Features vs. Attributes

To make it clear, in this subsection we compare the differences between features and attributes in order for users to better utilize them.

  1. Types of storage

features store only the numerical feature objects. In current version these data are PyTorch tensors. The shape of these tensor data should be consistent with the number of nodes/edges in the graph. Specifically, the first dimension of the tensor data corresponds to the number of instances. For example, in a graph with 10 nodes and 20 edges, the shape of any node feature tensor should be [10, *] and [20, *] for any edge feature.

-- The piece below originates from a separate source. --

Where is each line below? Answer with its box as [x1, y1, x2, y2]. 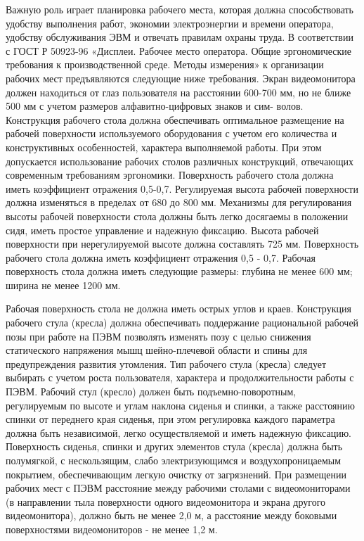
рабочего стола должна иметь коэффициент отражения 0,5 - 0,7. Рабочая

On the other hand, attributes store arbitrary type of data. The data can be of any type and do not necessarily need to have a shape.

  1. Order of access

Both features and attributes have two levels of keys: names and indices. features are implemented as a dictionary where the keys are strings and values are tensors. Therefore, the first level of key is the feature names. In this way, the second level of keys are just direct access to the corresponding PyTorch tensors.

On the other hand, attributes are implemented as a list of dictionaries, where the list indices are the node indices. Therefore, when accessing attributes, users should use the index first.